The Effect of Nirmatrelvir-Ritonavir on Short- and Long-term Adverse Outcomes From COVID-19 Among Patients With Kidney Disease: A Propensity Score-Matched Study.

Abstract

Background: Patients with kidney disease are at high risk for adverse outcomes after coronavirus disease 2019 (COVID-19) despite vaccination. Because patients with advanced chronic kidney disease (CKD) and kidney failure were excluded from registrational trials, the impact of the protease inhibitor nirmatrelvir-ritonavir in patients with kidney disease is unknown.

Methods: This was a cohort study evaluating adverse outcomes in patients with kidney disease who developed COVID-19. Patients prescribed nirmatrelvir-ritonavir for COVID-19 between March 16, 2022, and November 30, 2022, were propensity score-matched to comparators diagnosed with COVID-19 between July 15, 2021, and March 15, 2022 (before the use of nirmatrelvir-ritonavir in our health care network). We determined the association between nirmatrelvir-ritonavir and short- and long-term outcomes using Fine-Gray subdistribution hazard and Cox proportional hazard models, adjusting for potential confounders. Outcomes included 30-day risk of hospitalization and 1-year risk of a major adverse cardiovascular event (MACE), CKD progression, and death.
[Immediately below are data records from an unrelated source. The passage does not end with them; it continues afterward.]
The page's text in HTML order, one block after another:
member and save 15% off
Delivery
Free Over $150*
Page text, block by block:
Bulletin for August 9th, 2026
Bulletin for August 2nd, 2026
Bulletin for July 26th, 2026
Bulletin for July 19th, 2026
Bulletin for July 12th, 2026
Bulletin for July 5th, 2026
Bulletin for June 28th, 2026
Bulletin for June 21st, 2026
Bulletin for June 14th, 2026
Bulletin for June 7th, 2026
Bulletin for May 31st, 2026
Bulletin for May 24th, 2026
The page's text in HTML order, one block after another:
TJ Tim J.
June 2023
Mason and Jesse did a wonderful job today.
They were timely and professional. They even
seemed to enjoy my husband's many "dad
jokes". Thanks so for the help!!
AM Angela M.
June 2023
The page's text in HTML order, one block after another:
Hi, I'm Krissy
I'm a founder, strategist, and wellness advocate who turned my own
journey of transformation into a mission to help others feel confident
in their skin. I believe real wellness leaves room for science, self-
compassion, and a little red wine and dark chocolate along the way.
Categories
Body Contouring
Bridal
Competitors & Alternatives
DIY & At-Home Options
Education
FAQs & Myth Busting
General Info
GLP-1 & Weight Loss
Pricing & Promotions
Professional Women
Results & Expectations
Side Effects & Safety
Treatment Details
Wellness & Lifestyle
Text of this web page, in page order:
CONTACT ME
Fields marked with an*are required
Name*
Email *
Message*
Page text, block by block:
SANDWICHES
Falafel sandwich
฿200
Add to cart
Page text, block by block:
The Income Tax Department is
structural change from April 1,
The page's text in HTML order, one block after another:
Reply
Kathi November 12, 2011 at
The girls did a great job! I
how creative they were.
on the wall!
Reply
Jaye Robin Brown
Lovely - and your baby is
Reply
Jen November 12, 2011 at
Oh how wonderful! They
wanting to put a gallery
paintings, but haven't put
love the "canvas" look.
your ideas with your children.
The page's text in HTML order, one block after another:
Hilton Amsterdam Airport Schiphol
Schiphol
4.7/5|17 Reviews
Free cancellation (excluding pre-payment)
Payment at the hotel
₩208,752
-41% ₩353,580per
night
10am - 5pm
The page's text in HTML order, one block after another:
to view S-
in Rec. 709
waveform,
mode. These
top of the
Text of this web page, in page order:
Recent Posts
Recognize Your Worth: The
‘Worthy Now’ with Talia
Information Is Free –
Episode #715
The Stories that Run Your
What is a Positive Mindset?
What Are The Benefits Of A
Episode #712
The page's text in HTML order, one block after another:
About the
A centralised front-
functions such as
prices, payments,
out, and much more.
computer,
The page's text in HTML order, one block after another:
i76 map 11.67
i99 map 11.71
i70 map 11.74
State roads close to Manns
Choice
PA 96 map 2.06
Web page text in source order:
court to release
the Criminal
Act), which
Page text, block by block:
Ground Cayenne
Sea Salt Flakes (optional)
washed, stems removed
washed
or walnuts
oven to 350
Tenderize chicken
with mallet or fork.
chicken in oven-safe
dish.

Results: A total of 1095 nirmatrelvir-ritonavir-treated patients were matched to 584 comparators. Patients who received nirmatrelvir-ritonavir patients were less likely to be hospitalized within 30 days of diagnosis (adjusted subdistribution hazard ratio [sHR], 0.44; 95% CI, 0.26-0.73; P < .01). At 1 year, nirmatrelvir-ritonavir-treated patients had a lower risk of hospitalization for MACE (adjusted sHR, 0.49; 95% CI, 0.36-0.67; P < .01) and death (adjusted hazard ratio, 0.37; 95% CI, 0.21-0.65; P < .01). Use of nirmatrelvir-ritonavir was not associated with decreased risk of CKD progression or attenuation of estimated glomerular filtration rate decline slope in the year following infection.

Conclusions: Nirmatrelvir-ritonavir was associated with decreased risk of hospitalization within 30 days and 1-year risk of MACE and death in patients with CKD and kidney failure.